[Dataset records]
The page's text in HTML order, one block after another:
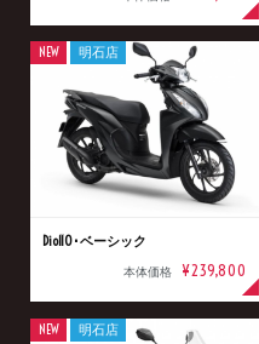
Dio110･ベーシック
本体価格 ¥239,800
NEW 明石店
NEW 明石店
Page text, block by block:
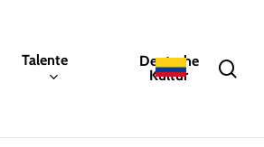
Talente
Deutsche
Kultur
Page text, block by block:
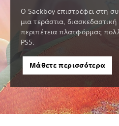
Ο Sackboy επιστρέφει στη
μια τεράστια,
περιπέτεια πλατφόρμας
PS5.
Μάθετε περισσότερα
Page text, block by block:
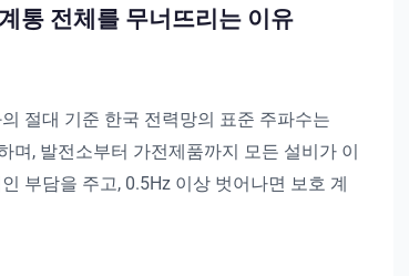
통 전체를 무너뜨리는 이유
절대 기준 한국 전력망의 표준 주파수는
며, 발전소부터 가전제품까지 모든 설비가 이
부담을 주고, 0.5Hz 이상 벗어나면 보호 계
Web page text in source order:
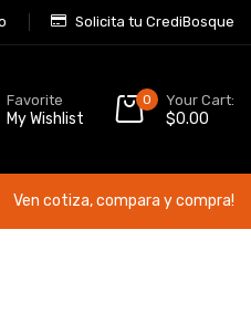
Solicita tu CrediBosque
Favorite
My Wishlist
0 Your Cart:
$0.00
Ven cotiza, compara y compra!
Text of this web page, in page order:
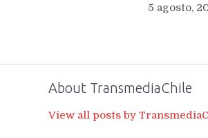
5 agosto,
About TransmediaChile
View all posts by
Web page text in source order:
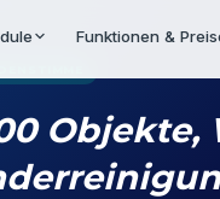
Objekte,
Funktionen &
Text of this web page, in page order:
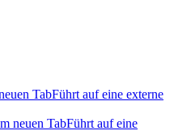
TabFührt auf eine externe
neuen TabFührt auf eine
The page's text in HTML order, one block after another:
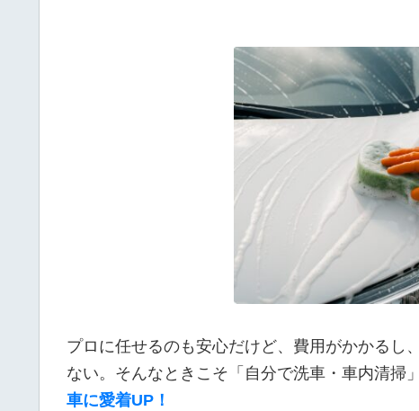
プロに任せるのも安心だけど、費用がかかるし
ない。そんなときこそ「自分で洗車・車内清掃
車に愛着UP！
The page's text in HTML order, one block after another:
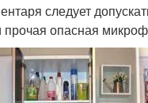
следует
прочая опасная
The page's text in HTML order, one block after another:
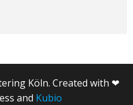
Köln. Created with ❤
and Kubio
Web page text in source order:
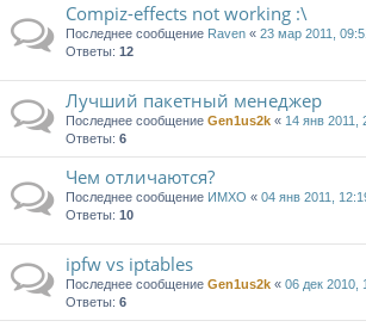
Compiz-effects not working :\
Последнее сообщение Raven « 23 мар 2011,
Ответы: 12
Лучший пакетный менеджер
Последнее сообщение Gen1us2k « 14 янв 2011,
Ответы: 6
Чем отличаются?
Последнее сообщение ИМХО « 04 янв 2011,
Ответы: 10
ipfw vs iptables
Последнее сообщение Gen1us2k « 06 дек 2010,
Ответы: 6
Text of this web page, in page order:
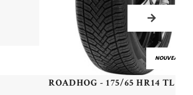
NOUVEAU
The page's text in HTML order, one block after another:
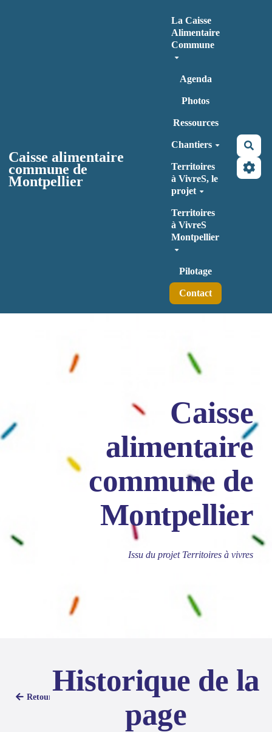
Caisse alimentaire
commune de
Montpellier
La Caisse
Alimentaire
Commune
Agenda
Photos
Ressources
Chantiers
Territoires
à VivreS, le
projet
Territoires
à VivreS
Montpellier
Pilotage
Contact
Caisse
alimentaire
commune de
Montpellier
Issu du projet Territoires à vivres
Retour Historique de la
page
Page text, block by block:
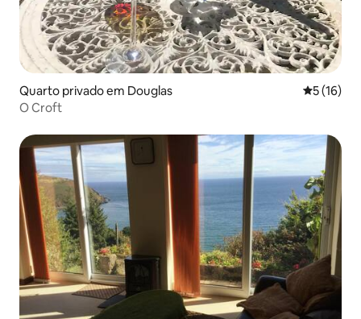
Quarto privado em Douglas
5 (16)
O Croft
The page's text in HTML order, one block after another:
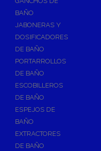
Accesorios y
Calderas y estufas
Sistemas de Energía
Estructuras de
Sistemas de
Sistemas de
Paneles
Inversores
Baterías
BAÑO
JABONERAS Y
DOSIFICADORES
DE BAÑO
PORTARROLLOS
DE BAÑO
ESCOBILLEROS
DE BAÑO
ESPEJOS DE
BAÑO
EXTRACTORES
DE BAÑO
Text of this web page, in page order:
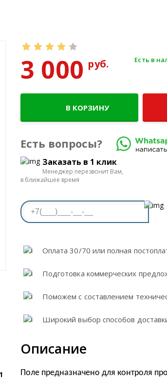
3 000руб. Есть в
В КОРЗИНУ
Есть вопросы?
Заказать в 1 клик
Менеджер перезвонит Вам,
в ближайшее время
Оплата 30/70 или полная
Подготовка коммерческих
Поможем с составлением
Широкий выбор способов
Описание
Поле предназначено для контроля
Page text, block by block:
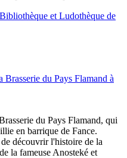
et Ludothèque de
Brasserie du Pays Flamand à
du Pays Flamand, qui
en barrique de Fance.
découvrir l'histoire de la
la fameuse Anosteké et
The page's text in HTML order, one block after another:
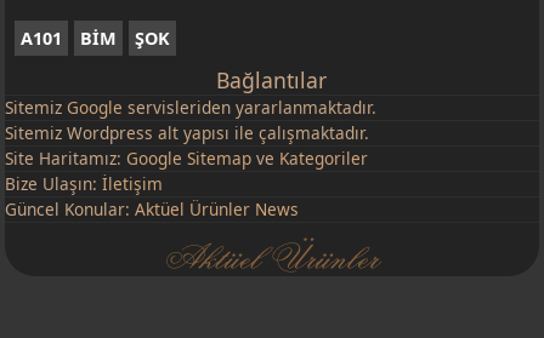
A101 BİM ŞOK
Bağlantılar
Sitemiz Google servisleriden yararlanmaktadır.
Sitemiz Wordpress alt yapısı ile çalışmaktadır.
Site Haritamız: Google Sitemap ve Kategoriler
Bize Ulaşın:İletişim
Güncel Konular:Aktüel Ürünler News
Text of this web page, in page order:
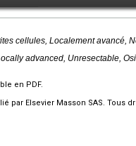
cellules, Localement avancé,
advanced, Unresectable,
en PDF.
par Elsevier Masson SAS. Tous
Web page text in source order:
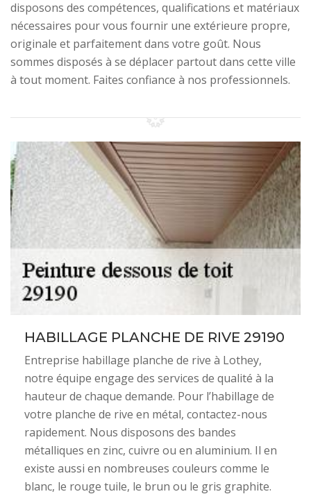
disposons des compétences, qualifications et matériaux
nécessaires pour vous fournir une extérieure propre,
originale et parfaitement dans votre goût. Nous
sommes disposés à se déplacer partout dans cette ville
à tout moment. Faites confiance à nos professionnels.
HABILLAGE PLANCHE DE RIVE 29190
Entreprise habillage planche de rive à Lothey,
notre équipe engage des services de qualité à la
hauteur de chaque demande. Pour l’habillage de
votre planche de rive en métal, contactez-nous
rapidement. Nous disposons des bandes
métalliques en zinc, cuivre ou en aluminium. Il en
existe aussi en nombreuses couleurs comme le
blanc, le rouge tuile, le brun ou le gris graphite.
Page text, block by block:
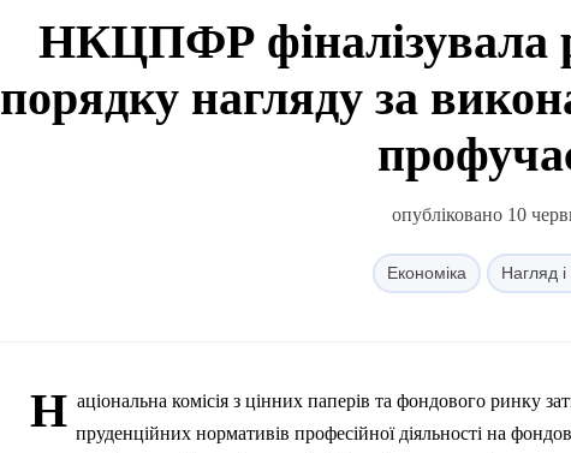
НКЦПФР фіналізувала
порядку нагляду за
опубліковано 10
Економіка Нагляд
Н аціональна комісія з цінних паперів та фондового ринку
пруденційних нормативів професійної діяльності на
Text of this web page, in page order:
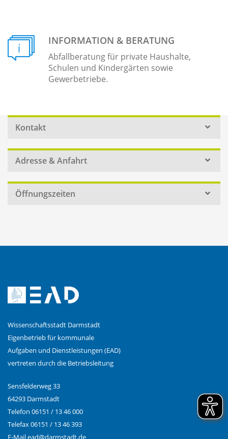
INFORMATION & BERATUNG
Abfallberatung für private Haushalte,
Schulen und Kindergärten sowie
Gewerbetriebe.
Kontakt
Adresse & Anfahrt
Öffnungszeiten
Wissenschaftsstadt Darmstadt
Eigenbetrieb für kommunale
Aufgaben und Dienstleistungen (EAD)
vertreten durch die Betriebsleitung
Sensfelderweg 33
64293 Darmstadt
Telefon 06151 / 13 46 000
Telefax 06151 / 13 46 393

[Task item]
Nothing but the pictures should be left out when the records are retyped exactly.

[Response to this exercise]
The page's text in HTML order, one block after another:
Dio110･ベーシック
本体価格 ¥239,800
NEW 明石店
NEW 明石店
Page text, block by block:
Talente
Deutsche
Kultur
Page text, block by block:
Ο Sackboy επιστρέφει στη
μια τεράστια,
περιπέτεια πλατφόρμας
PS5.
Μάθετε περισσότερα
Page text, block by block:
통 전체를 무너뜨리는 이유
절대 기준 한국 전력망의 표준 주파수는
며, 발전소부터 가전제품까지 모든 설비가 이
부담을 주고, 0.5Hz 이상 벗어나면 보호 계
Web page text in source order:
Solicita tu CrediBosque
Favorite
My Wishlist
0 Your Cart:
$0.00
Ven cotiza, compara y compra!
Text of this web page, in page order:
5 agosto,
About TransmediaChile
View all posts by
Web page text in source order:
Objekte,
Funktionen &
Text of this web page, in page order:
TabFührt auf eine externe
neuen TabFührt auf eine
The page's text in HTML order, one block after another:
プロに任せるのも安心だけど、費用がかかるし
ない。そんなときこそ「自分で洗車・車内清掃
車に愛着UP！
The page's text in HTML order, one block after another:
следует
прочая опасная
The page's text in HTML order, one block after another:
Köln. Created with ❤
and Kubio
Web page text in source order:
Compiz-effects not working :\
Последнее сообщение Raven « 23 мар 2011,
Ответы: 12
Лучший пакетный менеджер
Последнее сообщение Gen1us2k « 14 янв 2011,
Ответы: 6
Чем отличаются?
Последнее сообщение ИМХО « 04 янв 2011,
Ответы: 10
ipfw vs iptables
Последнее сообщение Gen1us2k « 06 дек 2010,
Ответы: 6
Text of this web page, in page order:
NOUVEAU
The page's text in HTML order, one block after another:
Caisse alimentaire
commune de
Montpellier
La Caisse
Alimentaire
Commune
Agenda
Photos
Ressources
Chantiers
Territoires
à VivreS, le
projet
Territoires
à VivreS
Montpellier
Pilotage
Contact
Caisse
alimentaire
commune de
Montpellier
Issu du projet Territoires à vivres
Retour Historique de la
page
Page text, block by block:
Quarto privado em Douglas
5 (16)
O Croft
The page's text in HTML order, one block after another:
Accesorios y
Calderas y estufas
Sistemas de Energía
Estructuras de
Sistemas de
Sistemas de
Paneles
Inversores
Baterías
BAÑO
JABONERAS Y
DOSIFICADORES
DE BAÑO
PORTARROLLOS
DE BAÑO
ESCOBILLEROS
DE BAÑO
ESPEJOS DE
BAÑO
EXTRACTORES
DE BAÑO
Text of this web page, in page order:
3 000руб. Есть в
В КОРЗИНУ
Есть вопросы?
Заказать в 1 клик
Менеджер перезвонит Вам,
в ближайшее время
Оплата 30/70 или полная
Подготовка коммерческих
Поможем с составлением
Широкий выбор способов
Описание
Поле предназначено для контроля
Page text, block by block:
et Ludothèque de
Brasserie du Pays Flamand à
du Pays Flamand, qui
en barrique de Fance.
découvrir l'histoire de la
la fameuse Anosteké et
The page's text in HTML order, one block after another:
A101 BİM ŞOK
Bağlantılar
Sitemiz Google servisleriden yararlanmaktadır.
Sitemiz Wordpress alt yapısı ile çalışmaktadır.
Site Haritamız: Google Sitemap ve Kategoriler
Bize Ulaşın:İletişim
Güncel Konular:Aktüel Ürünler News
Text of this web page, in page order:
cellules, Localement avancé,
advanced, Unresectable,
en PDF.
par Elsevier Masson SAS. Tous
Web page text in source order:
disposons des compétences, qualifications et matériaux
nécessaires pour vous fournir une extérieure propre,
originale et parfaitement dans votre goût. Nous
sommes disposés à se déplacer partout dans cette ville
à tout moment. Faites confiance à nos professionnels.
HABILLAGE PLANCHE DE RIVE 29190
Entreprise habillage planche de rive à Lothey,
notre équipe engage des services de qualité à la
hauteur de chaque demande. Pour l’habillage de
votre planche de rive en métal, contactez-nous
rapidement. Nous disposons des bandes
métalliques en zinc, cuivre ou en aluminium. Il en
existe aussi en nombreuses couleurs comme le
blanc, le rouge tuile, le brun ou le gris graphite.
Page text, block by block:
НКЦПФР фіналізувала
порядку нагляду за
опубліковано 10
Економіка Нагляд
Н аціональна комісія з цінних паперів та фондового ринку
пруденційних нормативів професійної діяльності на
Text of this web page, in page order:
INFORMATION & BERATUNG
Abfallberatung für private Haushalte,
Schulen und Kindergärten sowie
Gewerbetriebe.
Kontakt
Adresse & Anfahrt
Öffnungszeiten
Wissenschaftsstadt Darmstadt
Eigenbetrieb für kommunale
Aufgaben und Dienstleistungen (EAD)
vertreten durch die Betriebsleitung
Sensfelderweg 33
64293 Darmstadt
Telefon 06151 / 13 46 000
Telefax 06151 / 13 46 393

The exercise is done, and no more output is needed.